BASIC FORMAT OF A LETTER TO THE EDITOR

1st Paragraph:
Make reference to the original story (headline, date). Briefly introduce your point of view.

2nd Paragraph:
Make your case. (Use more than one paragraph if necessary.)

3d Paragraph:
Sum up your argument with a neat conclusion.


Sample arguments for letters to the editor on health care issues

On privatizing Medicare:
Privatizing Medicare moves us in the wrong direction. It would spend public money on insurance company bureaucracy, high executive compensation, and private shareholder profits, leaving much less to pay for health care. The myth is that private companies are automatically more "efficient" than government agencies. The fact is that administrative expenses of the Medicare program now are only 2% of the total cost. For private insurers, administrative expenses in the 10-12% range are typical.

On the plans of the Bi-partisan Commission for Medicare:
The proposed "reforms" for Medicare are based on a simple plan - shift some the cost of health care from the Medicare program to the private budgets of the sick and their families. This is not just speculation. In their world wide web presentation they said, "Today, beneficiaries pay nearly 30 percent of their health care costs from their own pockets. ... In the future, out-of-pocket costs are expected to rise." They expect the cost of medical care to rise, and they think they have solved the problem if the Medicare program pays for less. Raising the age of eligibility for the program is only one proposed way of making the sick pay.
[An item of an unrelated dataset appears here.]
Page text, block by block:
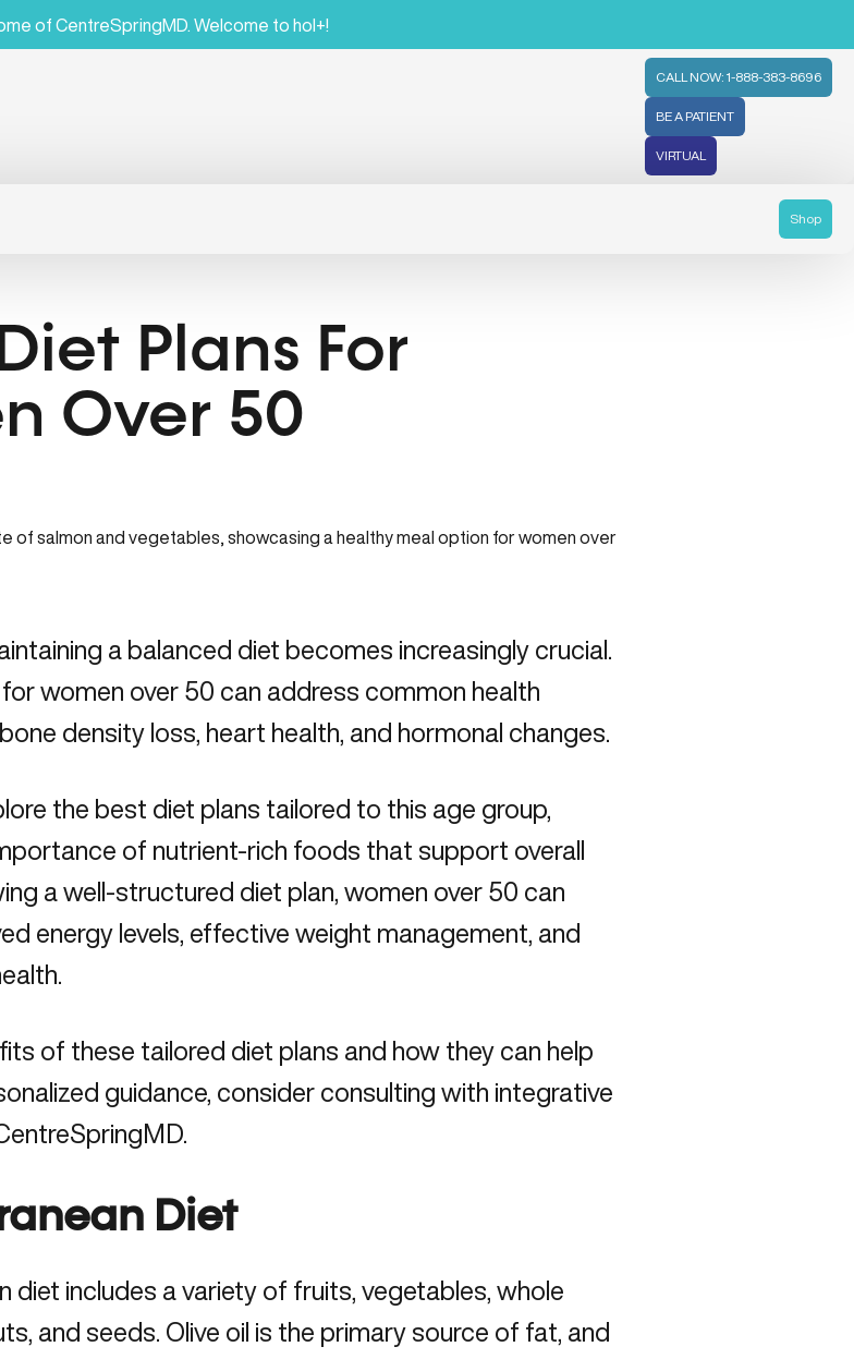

On the Patients' Bill of Rights:
The various bills propose a right to see medical specialists, a right to appeal insurance company decisions about medical care, a right to access your own medical information, and even (in the most radical version) the right to sue your insurance company if they don't deliver on the coverage they promised. All of these rights are meaningless without the basic right to necessary medical treatment. That is, the are meaningless to the 43 million uninsured and to the additional millions who are under insured, and to the further millions who will become uninsured at the first economic downturn. What we need is the right to health care, not just the right to whatever health care we can afford.

On an HMO "horror story":
This HMO horror story is just one example of what's wrong with a bottom-line health care system that puts profits ahead of patients. These companies do not exist to provide medical care. They exist to make money by denying medical care. If we got all the profit motive and the outside administrators out of our hospitals and doctor's offices, we should be able to provide affordable health care for everyone. We might be able to catch up to every other advanced country in the world by creating national health insurance and making medical fraud and price-gouging a federal crime.

On medical savings accounts:
There is no question that the current hodgepodge of employer, private, government, and no medical insurance is completely wrong and should be drastically reformed. The real question is the direction of that reform.

Medical savings accounts are a favorite reform scheme of the Republican Party and the American Medical Association. The basic idea is to set up a financial reward for those who manage to stay well. The other side of that coin is punishment for those are unlucky enough to become sick or injured. This plan is consistent with the every man for himself, dog-eat-dog vision of a perfectly competitive society.

There is a another vision of society based on the idea that we are all in this together. The principle is that the strong and whole take care of the sick and injured, recognizing they are lucky to be strong and whole, and that one day they may be sick and injured themselves. The plan consistent with this vision of society is a single-payer national health insurance, financed by taxes, making access to necessary medical care a right, not a privilege of private wealth.

Those are the opposing directions. Where do you want to go today?